Task statement ▸
All lines from the one that contains "height [12, 310, 37, 322]" through the close of the entries below are to be repeated exactly, without any pictures.

Records provided ▸
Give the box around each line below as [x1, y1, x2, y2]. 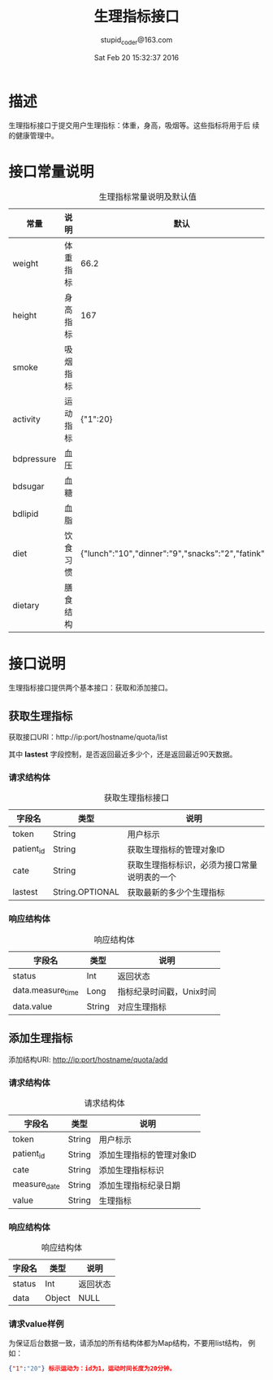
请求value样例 [8, 1318, 64, 1330]
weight [12, 258, 39, 269]
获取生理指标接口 [103, 792, 169, 804]
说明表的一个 [127, 872, 177, 883]
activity [12, 414, 41, 425]
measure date [12, 1178, 61, 1191]
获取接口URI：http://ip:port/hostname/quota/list [8, 732, 168, 742]
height [12, 310, 37, 322]
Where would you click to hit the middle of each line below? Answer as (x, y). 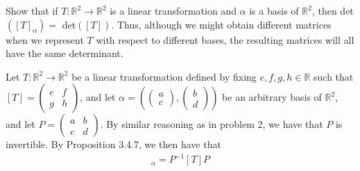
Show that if (32, 10)
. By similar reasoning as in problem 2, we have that (212, 124)
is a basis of (274, 10)
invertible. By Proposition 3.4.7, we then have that (113, 144)
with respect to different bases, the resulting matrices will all (225, 39)
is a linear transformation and (173, 10)
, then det (333, 10)
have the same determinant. (65, 53)

Output of the exercise ▸
height [12, 310, 37, 322]
Where would you click to hit the middle of each line below? Answer as (x, y). 
Show that if (32, 10)
. By similar reasoning as in problem 2, we have that (212, 124)
is a basis of (274, 10)
invertible. By Proposition 3.4.7, we then have that (113, 144)
with respect to different bases, the resulting matrices will all (225, 39)
is a linear transformation and (173, 10)
, then det (333, 10)
have the same determinant. (65, 53)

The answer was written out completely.